The harsh reality of life in a small northern town was sure to be less romantic. And Jo had always been an urbanite. She’d aimed to work for one of the nationals in Toronto someday, to immerse herself in the fast-paced, crime-riddled concrete world. The only kind of world she truly understood. Those dreams, and the dreams of others, ended when the body of a young woman was found in a burning vehicle. Now she dreamed of escape, atonement, and, most of all, anonymity.

The light on the
Daily
’s archaic answering machine was flashing. She wondered why everyone in Dawson seemed to have such an aversion to modern technology. She sighed as she pressed the button, pushing aside the yellowing stack of archival newspapers on her desk as she listened to Doug’s whispery message asking her to review the old editions for content and style. Then there was a message from Frank, asking Jo to call him. Finally there was a series of staticky clicks and a long beep that somehow made her feel like a telegraph operator listening to naval distress signals.

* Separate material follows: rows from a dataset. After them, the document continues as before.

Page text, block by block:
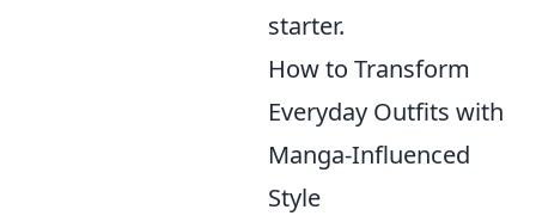
starter.
How to Transform
Everyday Outfits with
Manga-Influenced
Style

A woman, enunciating very precisely, said that she urgently needed to speak to Jo Silver. Only Jo Silver. She instructed Jo to call her at home or come by her shop, The Gold Digger, when it opened at eleven. Her voice was high—almost musical—and confident.
May Wong.
May asked Jo to erase the message from the machine as soon as she’d heard it, and to mention the call to no one. Jo listened again and checked the time of the message before deleting it: May had rung just after midnight. Probably about the time that Jo had been holed up in the kitchen scarfing down “special” brownies. She had that slow, creeping feeling that she was on to something as she dialled, but was met with a hollow ring tone. Several more attempts yielded the same outcome. She thought it best not to leave a message.